Укладывая вещи в сумку, мы не произнесли ни слова. Мне было не по себе от того, что движения Дианы были такими же безжизненными и автоматическими, какими мне виделись движения Железного Дровосека, когда Тереза читала нам в детстве «Волшебника страны Оз». Я знал, что она не воспринимала мужчин, которых Глэсс приводила домой, – именно поэтому мы подозревали, что она может не принять появление в семье еще одного ребенка. Но она восприняла это известие на удивление спокойно – да, она не прослезилась от счастья, но и не принялась рыдать от отчаяния, что тоже было хорошо. В глубине души я считал – хотя не исключено, что мне просто хотелось так думать, – что Диана на самом деле даже рада будущему малышу, как новой кукле, ведь некоторое время спустя ее поведение резко изменилось: она стала куда заботливее, чем прежде, поправляла Глэсс подушки, когда та сидела на диване у камина, готовила ей завтрак и ужин и поила ее литрами чая.
Когда мы вернулись в коридор, дверь все еще стояла нараспашку.

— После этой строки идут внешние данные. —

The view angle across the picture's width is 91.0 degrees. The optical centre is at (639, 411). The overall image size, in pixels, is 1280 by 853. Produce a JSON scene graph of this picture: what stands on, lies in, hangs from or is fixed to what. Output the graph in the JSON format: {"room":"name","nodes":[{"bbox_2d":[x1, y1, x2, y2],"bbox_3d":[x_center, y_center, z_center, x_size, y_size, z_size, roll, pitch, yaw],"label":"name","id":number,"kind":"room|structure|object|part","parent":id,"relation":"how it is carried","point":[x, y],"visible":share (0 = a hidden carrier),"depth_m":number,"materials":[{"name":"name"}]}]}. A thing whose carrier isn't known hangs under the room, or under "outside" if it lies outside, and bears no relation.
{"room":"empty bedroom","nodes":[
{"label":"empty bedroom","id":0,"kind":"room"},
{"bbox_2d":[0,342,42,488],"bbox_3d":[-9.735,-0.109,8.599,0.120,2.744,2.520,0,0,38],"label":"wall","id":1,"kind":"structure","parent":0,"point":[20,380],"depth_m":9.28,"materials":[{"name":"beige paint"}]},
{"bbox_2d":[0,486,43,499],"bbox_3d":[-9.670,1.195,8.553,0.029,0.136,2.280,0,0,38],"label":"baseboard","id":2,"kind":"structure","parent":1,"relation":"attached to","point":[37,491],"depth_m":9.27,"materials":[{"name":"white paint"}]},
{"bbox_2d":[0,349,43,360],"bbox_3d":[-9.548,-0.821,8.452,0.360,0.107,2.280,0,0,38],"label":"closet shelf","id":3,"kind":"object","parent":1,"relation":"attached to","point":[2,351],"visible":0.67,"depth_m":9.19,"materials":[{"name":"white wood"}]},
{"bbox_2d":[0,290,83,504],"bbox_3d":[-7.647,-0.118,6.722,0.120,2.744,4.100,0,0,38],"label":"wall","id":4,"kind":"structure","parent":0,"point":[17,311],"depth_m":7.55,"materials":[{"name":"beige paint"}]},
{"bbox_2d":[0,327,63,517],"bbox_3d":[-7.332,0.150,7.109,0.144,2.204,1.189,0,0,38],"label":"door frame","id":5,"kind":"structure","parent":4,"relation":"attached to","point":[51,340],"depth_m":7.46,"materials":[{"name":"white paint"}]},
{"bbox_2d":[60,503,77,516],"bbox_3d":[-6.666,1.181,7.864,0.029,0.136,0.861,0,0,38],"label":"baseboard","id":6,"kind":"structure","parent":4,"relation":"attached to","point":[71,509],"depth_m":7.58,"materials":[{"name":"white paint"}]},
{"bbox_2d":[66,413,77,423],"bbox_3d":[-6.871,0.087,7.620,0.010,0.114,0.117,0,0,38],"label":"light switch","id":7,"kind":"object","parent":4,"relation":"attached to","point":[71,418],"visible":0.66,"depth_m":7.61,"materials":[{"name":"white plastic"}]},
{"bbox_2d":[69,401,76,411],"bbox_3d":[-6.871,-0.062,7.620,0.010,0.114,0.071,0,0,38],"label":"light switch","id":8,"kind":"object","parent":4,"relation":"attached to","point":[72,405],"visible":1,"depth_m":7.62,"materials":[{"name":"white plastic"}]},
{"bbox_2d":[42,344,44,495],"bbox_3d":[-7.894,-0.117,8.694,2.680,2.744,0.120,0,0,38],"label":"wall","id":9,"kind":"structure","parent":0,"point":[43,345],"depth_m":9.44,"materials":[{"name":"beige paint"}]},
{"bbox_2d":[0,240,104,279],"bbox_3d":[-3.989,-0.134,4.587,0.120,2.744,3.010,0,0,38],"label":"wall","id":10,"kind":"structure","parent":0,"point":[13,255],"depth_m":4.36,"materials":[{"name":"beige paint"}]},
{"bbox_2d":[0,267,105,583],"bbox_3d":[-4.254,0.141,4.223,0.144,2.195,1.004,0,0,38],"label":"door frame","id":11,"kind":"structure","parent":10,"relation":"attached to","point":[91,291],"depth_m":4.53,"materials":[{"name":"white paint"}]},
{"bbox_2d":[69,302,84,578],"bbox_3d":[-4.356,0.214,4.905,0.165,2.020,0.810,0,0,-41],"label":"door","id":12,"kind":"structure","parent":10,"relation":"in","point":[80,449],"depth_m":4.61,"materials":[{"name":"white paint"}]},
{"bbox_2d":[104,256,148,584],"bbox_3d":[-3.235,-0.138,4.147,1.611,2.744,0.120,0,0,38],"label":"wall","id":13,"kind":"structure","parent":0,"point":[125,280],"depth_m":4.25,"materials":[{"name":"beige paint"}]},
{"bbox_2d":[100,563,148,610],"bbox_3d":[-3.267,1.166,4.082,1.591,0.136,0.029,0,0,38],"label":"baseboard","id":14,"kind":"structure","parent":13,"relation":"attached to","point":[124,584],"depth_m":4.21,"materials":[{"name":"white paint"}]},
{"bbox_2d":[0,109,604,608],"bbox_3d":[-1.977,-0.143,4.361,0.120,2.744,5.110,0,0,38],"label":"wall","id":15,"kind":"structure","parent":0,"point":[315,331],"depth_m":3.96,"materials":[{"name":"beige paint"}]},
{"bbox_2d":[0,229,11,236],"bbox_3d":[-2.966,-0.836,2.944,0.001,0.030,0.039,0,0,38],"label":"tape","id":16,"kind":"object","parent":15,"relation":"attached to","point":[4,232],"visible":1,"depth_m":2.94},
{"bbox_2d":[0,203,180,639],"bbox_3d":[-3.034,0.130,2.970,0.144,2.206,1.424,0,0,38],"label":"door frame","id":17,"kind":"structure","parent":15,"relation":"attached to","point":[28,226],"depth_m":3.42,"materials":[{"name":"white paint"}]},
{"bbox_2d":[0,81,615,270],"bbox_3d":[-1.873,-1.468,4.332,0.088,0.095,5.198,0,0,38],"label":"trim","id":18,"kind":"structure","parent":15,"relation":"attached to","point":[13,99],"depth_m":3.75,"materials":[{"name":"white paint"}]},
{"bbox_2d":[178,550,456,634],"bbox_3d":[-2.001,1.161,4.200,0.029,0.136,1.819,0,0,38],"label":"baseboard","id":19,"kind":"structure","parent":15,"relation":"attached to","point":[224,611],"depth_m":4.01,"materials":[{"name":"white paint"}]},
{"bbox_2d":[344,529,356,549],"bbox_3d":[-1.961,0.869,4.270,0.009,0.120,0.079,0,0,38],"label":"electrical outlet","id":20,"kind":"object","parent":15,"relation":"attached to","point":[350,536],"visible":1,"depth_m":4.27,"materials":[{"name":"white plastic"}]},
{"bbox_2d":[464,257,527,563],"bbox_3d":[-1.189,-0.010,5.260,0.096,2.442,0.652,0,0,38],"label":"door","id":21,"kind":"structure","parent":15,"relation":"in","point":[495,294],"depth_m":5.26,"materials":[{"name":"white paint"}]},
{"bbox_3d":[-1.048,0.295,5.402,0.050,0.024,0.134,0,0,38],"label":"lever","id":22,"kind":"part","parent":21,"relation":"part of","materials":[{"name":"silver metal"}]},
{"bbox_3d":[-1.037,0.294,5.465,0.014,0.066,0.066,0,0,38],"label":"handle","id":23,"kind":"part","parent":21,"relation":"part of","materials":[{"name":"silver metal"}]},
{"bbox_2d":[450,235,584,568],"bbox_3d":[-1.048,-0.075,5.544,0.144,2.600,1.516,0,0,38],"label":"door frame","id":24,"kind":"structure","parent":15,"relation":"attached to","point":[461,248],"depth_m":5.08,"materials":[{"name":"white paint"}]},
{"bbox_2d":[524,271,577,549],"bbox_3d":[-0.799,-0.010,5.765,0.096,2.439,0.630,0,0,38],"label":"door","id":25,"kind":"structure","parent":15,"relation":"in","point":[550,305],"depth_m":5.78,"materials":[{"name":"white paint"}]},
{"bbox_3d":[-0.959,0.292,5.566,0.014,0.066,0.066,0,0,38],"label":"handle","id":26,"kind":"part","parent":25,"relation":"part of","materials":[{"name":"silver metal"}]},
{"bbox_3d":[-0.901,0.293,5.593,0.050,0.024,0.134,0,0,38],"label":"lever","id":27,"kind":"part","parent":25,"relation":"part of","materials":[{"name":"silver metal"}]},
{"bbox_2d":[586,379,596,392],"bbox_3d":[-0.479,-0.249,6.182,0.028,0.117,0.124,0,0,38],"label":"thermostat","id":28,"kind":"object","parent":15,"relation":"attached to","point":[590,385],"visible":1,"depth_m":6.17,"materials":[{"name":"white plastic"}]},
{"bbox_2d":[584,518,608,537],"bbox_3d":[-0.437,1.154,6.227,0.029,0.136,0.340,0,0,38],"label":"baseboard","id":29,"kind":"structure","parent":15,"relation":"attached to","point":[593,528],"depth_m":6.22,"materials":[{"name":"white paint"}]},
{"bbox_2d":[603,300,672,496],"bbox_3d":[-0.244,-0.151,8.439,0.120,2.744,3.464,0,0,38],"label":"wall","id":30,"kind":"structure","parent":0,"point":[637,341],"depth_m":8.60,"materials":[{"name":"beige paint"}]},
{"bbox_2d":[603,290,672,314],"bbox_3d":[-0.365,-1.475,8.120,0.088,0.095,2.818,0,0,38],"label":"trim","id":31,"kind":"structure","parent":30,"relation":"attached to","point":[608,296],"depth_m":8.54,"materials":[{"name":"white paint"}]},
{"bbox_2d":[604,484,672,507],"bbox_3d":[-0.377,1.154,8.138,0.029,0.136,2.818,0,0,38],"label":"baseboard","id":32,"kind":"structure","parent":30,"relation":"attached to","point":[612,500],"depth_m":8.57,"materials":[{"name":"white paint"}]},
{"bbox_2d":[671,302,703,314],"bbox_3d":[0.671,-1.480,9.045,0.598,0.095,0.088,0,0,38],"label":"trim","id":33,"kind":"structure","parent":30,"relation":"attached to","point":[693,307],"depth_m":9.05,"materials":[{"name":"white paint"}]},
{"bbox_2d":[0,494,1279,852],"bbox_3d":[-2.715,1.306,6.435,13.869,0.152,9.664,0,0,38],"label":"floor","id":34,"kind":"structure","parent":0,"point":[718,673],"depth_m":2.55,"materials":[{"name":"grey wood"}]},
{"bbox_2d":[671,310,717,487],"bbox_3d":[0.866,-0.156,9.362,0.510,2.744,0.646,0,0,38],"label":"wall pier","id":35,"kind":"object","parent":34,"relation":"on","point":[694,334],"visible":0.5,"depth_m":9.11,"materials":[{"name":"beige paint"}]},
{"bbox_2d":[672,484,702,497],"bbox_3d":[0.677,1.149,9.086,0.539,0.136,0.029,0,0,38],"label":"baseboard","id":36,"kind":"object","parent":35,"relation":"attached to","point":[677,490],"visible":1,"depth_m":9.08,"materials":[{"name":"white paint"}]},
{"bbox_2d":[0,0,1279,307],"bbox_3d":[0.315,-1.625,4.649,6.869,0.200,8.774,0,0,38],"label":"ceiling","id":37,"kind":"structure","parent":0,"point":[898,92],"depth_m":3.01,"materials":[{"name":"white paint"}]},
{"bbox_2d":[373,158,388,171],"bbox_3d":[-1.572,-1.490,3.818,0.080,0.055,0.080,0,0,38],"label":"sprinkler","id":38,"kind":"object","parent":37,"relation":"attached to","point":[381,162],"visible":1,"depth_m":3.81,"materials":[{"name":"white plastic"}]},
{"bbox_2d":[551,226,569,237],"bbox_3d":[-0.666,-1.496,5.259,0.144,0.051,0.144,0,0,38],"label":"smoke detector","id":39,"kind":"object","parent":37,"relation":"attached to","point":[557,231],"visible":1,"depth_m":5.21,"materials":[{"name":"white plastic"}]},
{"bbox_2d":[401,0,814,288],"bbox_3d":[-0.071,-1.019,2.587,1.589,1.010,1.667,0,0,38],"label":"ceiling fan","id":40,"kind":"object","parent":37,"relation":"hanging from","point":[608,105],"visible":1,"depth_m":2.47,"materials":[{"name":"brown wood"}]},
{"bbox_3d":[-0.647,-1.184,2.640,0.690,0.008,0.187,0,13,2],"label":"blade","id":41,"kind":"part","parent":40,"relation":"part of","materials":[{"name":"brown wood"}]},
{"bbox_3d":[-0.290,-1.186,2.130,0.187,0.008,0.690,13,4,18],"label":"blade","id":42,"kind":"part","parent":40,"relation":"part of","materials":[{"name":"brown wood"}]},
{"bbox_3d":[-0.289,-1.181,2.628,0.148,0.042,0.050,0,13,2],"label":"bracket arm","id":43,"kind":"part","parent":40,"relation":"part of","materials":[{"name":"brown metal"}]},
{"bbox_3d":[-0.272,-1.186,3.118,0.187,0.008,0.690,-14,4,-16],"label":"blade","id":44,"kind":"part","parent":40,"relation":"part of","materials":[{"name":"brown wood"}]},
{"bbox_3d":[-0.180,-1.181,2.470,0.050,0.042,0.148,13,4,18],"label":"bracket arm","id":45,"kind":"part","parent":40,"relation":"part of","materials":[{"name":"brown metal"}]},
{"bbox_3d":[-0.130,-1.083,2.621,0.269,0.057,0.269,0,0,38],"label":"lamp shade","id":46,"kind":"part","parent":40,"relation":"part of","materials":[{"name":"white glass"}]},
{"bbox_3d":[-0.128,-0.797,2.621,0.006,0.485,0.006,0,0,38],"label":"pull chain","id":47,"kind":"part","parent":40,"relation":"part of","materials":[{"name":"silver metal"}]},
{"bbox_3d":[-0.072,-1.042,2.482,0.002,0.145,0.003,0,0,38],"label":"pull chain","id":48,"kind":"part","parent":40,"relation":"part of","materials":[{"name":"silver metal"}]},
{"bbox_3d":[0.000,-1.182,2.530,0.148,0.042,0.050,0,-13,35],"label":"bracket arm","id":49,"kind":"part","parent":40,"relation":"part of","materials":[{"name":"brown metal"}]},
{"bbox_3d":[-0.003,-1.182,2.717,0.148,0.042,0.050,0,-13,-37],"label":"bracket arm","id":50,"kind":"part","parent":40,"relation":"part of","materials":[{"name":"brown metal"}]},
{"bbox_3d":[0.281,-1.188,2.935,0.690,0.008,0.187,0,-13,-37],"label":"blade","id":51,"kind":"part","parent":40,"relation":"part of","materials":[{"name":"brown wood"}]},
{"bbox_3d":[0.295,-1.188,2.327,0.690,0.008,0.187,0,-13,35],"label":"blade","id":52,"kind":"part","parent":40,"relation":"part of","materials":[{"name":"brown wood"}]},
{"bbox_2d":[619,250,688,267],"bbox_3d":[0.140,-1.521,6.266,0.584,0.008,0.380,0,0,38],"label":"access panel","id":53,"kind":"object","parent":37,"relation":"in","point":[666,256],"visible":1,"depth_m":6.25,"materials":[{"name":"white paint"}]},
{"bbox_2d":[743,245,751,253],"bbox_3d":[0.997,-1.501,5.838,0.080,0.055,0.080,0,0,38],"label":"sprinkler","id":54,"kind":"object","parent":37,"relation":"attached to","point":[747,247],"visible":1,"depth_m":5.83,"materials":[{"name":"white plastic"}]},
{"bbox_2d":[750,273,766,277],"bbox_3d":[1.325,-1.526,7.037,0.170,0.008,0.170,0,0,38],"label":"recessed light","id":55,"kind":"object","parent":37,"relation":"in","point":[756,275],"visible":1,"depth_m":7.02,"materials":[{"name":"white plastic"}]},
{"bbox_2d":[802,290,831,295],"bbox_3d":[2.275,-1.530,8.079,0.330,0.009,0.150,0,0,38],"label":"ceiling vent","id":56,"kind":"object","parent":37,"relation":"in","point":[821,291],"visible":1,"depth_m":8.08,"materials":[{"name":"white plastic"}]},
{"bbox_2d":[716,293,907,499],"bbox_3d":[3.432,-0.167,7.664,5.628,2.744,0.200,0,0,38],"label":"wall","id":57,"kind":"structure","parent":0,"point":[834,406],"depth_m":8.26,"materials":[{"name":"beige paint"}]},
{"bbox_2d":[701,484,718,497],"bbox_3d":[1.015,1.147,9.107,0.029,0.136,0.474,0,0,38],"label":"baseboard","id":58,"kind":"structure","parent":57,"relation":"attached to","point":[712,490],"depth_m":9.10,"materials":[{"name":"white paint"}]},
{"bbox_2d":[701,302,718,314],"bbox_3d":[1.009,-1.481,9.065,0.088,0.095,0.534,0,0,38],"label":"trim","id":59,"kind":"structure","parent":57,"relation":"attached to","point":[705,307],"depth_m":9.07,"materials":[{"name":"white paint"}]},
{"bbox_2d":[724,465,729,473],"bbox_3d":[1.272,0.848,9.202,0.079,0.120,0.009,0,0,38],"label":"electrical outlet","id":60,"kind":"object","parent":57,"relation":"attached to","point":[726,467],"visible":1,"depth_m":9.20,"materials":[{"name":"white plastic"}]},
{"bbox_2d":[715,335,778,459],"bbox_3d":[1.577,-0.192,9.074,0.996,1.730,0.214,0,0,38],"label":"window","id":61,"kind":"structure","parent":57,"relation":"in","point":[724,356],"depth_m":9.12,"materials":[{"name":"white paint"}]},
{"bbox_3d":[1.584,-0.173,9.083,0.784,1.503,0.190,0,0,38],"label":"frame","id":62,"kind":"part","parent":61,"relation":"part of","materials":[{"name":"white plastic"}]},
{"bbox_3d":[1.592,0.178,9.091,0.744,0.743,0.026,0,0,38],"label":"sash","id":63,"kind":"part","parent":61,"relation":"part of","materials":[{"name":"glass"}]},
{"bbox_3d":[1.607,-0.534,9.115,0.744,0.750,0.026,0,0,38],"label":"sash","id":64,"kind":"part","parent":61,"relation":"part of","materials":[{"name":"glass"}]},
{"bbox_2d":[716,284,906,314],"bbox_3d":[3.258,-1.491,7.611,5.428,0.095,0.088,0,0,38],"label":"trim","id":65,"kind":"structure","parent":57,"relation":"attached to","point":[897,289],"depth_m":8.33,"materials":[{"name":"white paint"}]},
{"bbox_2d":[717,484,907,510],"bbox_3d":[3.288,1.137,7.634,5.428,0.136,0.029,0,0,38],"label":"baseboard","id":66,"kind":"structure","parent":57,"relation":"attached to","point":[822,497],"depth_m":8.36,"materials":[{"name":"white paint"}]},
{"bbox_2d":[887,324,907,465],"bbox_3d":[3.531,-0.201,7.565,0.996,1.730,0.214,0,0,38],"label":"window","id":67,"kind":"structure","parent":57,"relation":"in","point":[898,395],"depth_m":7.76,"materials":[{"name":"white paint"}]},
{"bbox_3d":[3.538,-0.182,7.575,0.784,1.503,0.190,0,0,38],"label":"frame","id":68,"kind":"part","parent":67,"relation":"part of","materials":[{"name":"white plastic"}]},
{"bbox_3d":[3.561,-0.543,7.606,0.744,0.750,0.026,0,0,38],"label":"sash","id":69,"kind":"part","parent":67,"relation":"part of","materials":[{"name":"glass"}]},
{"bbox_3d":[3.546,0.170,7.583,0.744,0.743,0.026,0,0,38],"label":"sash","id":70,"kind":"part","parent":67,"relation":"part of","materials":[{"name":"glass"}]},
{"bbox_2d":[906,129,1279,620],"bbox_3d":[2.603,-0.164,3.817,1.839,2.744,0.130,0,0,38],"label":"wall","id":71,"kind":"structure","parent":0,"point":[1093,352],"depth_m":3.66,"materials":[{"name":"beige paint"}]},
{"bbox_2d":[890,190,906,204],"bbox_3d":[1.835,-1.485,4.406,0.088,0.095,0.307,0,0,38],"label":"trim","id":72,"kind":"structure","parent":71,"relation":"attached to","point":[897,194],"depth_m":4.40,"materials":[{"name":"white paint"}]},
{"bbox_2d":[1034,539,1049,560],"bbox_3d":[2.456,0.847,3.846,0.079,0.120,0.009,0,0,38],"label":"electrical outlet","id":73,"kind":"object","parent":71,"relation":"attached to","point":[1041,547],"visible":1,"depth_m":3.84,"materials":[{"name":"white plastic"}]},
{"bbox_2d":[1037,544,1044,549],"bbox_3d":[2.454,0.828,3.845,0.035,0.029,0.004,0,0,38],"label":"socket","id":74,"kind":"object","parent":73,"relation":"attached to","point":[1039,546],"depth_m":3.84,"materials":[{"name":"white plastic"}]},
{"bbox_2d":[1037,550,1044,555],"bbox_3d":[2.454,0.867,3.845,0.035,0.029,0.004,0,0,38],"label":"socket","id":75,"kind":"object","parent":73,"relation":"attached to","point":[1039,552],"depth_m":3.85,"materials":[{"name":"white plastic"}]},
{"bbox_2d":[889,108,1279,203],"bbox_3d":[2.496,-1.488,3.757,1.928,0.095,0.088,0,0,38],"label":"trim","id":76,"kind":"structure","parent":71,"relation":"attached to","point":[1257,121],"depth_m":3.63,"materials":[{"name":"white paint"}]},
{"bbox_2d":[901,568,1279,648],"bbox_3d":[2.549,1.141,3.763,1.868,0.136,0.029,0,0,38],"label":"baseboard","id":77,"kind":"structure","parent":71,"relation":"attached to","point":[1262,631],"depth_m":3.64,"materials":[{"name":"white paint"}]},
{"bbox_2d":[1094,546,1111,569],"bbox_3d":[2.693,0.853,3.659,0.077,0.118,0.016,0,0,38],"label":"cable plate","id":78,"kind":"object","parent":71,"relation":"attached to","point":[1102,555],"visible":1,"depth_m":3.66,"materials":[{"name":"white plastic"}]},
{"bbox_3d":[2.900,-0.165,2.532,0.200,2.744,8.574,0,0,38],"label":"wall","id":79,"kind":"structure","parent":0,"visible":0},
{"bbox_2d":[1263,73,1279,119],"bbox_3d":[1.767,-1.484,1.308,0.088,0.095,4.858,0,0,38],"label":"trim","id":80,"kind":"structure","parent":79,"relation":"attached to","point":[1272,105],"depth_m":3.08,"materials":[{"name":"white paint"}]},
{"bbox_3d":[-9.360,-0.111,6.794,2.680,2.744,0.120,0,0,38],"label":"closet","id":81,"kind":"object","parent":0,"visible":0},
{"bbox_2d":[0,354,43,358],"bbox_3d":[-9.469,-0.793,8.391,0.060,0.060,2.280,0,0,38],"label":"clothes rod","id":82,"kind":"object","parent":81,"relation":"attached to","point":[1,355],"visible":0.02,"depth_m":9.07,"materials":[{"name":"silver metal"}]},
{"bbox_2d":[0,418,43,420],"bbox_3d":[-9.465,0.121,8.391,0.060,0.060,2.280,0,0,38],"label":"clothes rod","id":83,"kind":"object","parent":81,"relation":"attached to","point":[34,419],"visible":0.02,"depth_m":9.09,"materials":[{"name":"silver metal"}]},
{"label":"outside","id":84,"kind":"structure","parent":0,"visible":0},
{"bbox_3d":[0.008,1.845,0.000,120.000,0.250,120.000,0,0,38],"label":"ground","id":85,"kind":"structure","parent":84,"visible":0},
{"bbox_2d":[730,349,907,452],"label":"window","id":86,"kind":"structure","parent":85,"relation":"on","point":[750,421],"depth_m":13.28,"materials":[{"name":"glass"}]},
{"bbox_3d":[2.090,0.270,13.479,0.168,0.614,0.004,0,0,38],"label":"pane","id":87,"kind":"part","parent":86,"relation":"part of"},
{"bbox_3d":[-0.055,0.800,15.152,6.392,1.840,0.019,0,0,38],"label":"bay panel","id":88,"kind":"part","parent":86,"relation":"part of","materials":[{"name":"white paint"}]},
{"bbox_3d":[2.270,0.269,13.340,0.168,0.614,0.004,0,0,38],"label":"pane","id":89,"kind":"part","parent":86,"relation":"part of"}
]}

Было неописуемо холодно, и казалось, что вместе с Глэсс из дома ушло все тепло. Тереза сидела на лестнице – там, где незадолго до этого сидел я, – смотрела куда-то перед собой и тихо вздыхала. Красная простыня исчезла. Она отвела меня и Диану в машину и забрала ночевать к себе, а на следующий день вызвала в Визибл уборщицу.
– Сколько мы будем у тебя жить? – спросил я у нее первым же вечером. Мы втроем сидели на диване, который Тереза разложила для нас в гостиной. Длинная тень от торшера падала на стену, и Диана вперилась в нее взглядом, как будто хотела своим упорством ее оживить.
– Пока Глэсс не вернется из больницы, – ответила Тереза, – или еще немного, если захотите.
Я прижался к ее теплому боку. В тот момент мне хотелось больше никогда не возвращаться домой. Я был убежден, что Визибл обрушится нам на голову, не в силах вынести то несчастье, которое свалилось на Глэсс. В первую ночь мне снилось, что я снова оказался в старом школьном подвале. Я стоял перед шкафом, забитым стеклянными сосудами с формалином – кто-то тщательно стер с них всю пыль, и в одном, как в невесомости, в грязно-желтой жидкости плавал маленький ребеночек с прозрачной кожей, под которой бились голубые жилки. Он спал, прижав крошечные кулачки к лицу и скрестив ножки. Внезапно вода окрасилась в красный цвет, и младенец с криком открыл глаза – у него были голубые, широко распахнутые глаза Глэсс.
Диана спала рядом со мной как убитая. Тереза, услышав, что я плачу, взяла меня к себе в постель и принялась успокаивать.
– Представь себе, Фил, что жизнь – это большой дом со множеством комнат, как Визибл. Некоторые комнаты пусты, некоторые завалены ненужным хламом. Одни большие и светлые, другие – маленькие и мрачные, и в них прячутся ужас и скорбь. И только иногда – иногда, слышишь? – в одну из таких комнат открывается дверь, и тебе приходится заглянуть туда, хочешь ты этого или нет. И тебе становится очень страшно, прямо как сейчас. Знаешь, что в таких случаях надо делать?